Astoria shook her head in tears.
"No, I couldn't. But it doesn't make being left behind any less painful. I wanted to give him everything, make him happy."
"Ah yes – I know everything about being left behind." Lucius smiled a tight lipped smile.
"What happened?"
"She left me, of course. If I had been a wiser man, I would have seen it coming. A woman like her could never be happy or even content being a mistress. I ignored the signs, and they were there. It was like watching a beautiful butterfly caught in a glass jar. In the beginning she was beautiful, deliriously happy, fluttering around, vivacious.
"But as time wore on the situation became more and more unbearable for her. She was slowly dying. Out of her natural element, suffocating like the butterfly in the jar. She wanted to make it official, wanted me to leave Narcissa. She said that the situation wasn't fair to either of them. That I couldn't just go from her bed to my marriage bed, leading both of them on.
"I don't think that she held Narcissa in very high esteem. After all she knew that Narcissa had accepted my affairs before and would accept this one, too, if she ever found out. She said that she herself was a fool, for accepting being in a relationship with a married man. To always take the back-seat behind my family and other obligations.
"During the last months of our relationship she cried a lot. And to be honest, I doubt that I saw half of it. I suspect that she was suffering from depression at that time. It was my fault and my fault alone.
"I was so fascinated by my delicate butterfly, that I didn't realise my jar wasn't good enough for her. That I killed everything beautiful within her. I didn't see that she was meant to fly free, not kept in a restrictive and diseased arrangement like ours. I saw her fluttering and flying against the glass walls without realising that it broke her wings. I only saw what I wanted to keep, not what I was doing to her.
"Everything I loved so much about her was gone in the end. Her strength, her determination, her independence and her laugh. All gone. She begged me to leave Narcissa. Again and again. She told me what she wanted, what she dreamt of. It all sounded perfect to me. And still, I hesitated.
"What would a divorce do to my fortune, my standing, my business? Why endanger that when I could have it all? The wife who reflected my place in society, and the mistress I loved. In my head it was all so easy. I imagined that I could have her, maybe even have a family with her, without giving up anything.

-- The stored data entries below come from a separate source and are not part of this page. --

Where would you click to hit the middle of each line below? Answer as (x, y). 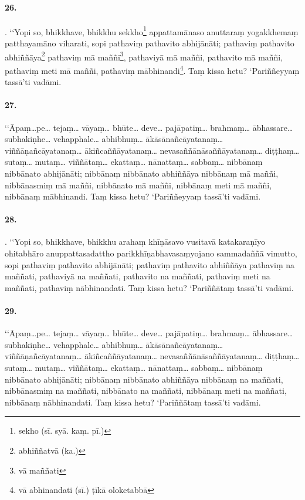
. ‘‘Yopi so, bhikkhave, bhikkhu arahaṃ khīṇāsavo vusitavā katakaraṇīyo (135, 241)
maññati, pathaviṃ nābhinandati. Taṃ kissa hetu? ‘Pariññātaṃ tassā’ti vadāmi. (149, 287)
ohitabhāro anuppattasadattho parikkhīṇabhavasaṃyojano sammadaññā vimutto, (151, 253)
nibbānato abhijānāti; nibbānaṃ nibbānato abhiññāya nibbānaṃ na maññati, (144, 379)
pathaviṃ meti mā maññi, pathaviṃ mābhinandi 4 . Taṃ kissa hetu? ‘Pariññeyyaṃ (152, 69)
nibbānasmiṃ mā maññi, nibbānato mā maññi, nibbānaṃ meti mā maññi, (138, 185)
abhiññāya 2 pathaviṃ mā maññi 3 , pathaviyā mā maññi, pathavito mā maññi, (144, 56)
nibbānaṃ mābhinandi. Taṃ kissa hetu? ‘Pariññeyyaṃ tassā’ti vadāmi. (133, 196)
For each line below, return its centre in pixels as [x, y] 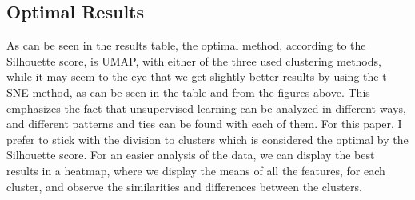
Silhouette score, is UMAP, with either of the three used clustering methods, [194, 60]
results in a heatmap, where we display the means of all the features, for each [196, 170]
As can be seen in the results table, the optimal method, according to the [186, 45]
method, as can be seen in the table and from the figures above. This [201, 92]
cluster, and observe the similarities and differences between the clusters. [184, 186]
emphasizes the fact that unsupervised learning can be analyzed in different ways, [206, 108]
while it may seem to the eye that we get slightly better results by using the [193, 76]
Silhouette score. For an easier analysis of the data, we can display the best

"What a horribly selfish man I was. I didn't even think about what the situation was doing to her. That the idea of me sleeping with Narcissa made her vomit. That she went to bed alone most of the time. That she went to every function, every event, single or escorted by a friend. While I profited from our deal in every aspect, it was a disaster for her.
"I still don't know what the breaking point was, but she finally confided in a friend. She finished with me the same night. I didn't believe she would stick to it, thought she'd come back. We loved each other so much, that I simply couldn't imagine she'd be gone. But she didn't turn up when I asked to meet her the next time. Or the time after. Or the time after that. She didn't inform me where she would be travelling to for ministry business anymore either.
"I tried to go to her flat, but her friend had got her a new one. It was on a high security list, so I couldn't even discover the address for myself. When I inquired at the ministry I learned that she had resigned.
"From a friend I heard that she was seeing a psychiatrist. He obviously didn't know that we had been seeing each other, but apparently it was the biggest news at the time. That she was so broken that she needed to see a shrink.
"It was then that I gave up. I finally saw what I had done to her. I had completely destroyed the woman I loved. I didn't deserve her, but still she offered her love, offered herself. Gods, I was so selfish. I could have given her what she wanted, or left her alone. Either way ultimately she would have been fine. But instead, I played her, tried to get the maximum of what I could possibly get and hurt her in the worst way imaginable."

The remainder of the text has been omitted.